Exercise aim: Beginning at the line containing "Web page text" in the material below and ending at the line containing "Text of this", return each line exactly and add nothing.

Supplied material:
----------

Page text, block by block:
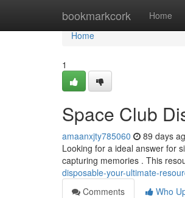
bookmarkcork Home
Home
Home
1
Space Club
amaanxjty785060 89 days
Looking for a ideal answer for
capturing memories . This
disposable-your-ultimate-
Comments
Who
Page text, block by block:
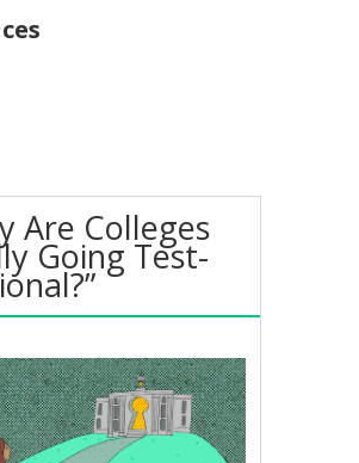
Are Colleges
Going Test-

----------

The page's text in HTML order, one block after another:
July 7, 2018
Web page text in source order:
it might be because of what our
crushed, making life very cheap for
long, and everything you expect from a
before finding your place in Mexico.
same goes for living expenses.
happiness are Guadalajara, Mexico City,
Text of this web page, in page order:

----------

Reply:
Web page text in source order:
it might be because of what our
crushed, making life very cheap for
long, and everything you expect from a
before finding your place in Mexico.
same goes for living expenses.
happiness are Guadalajara, Mexico City,
Text of this web page, in page order:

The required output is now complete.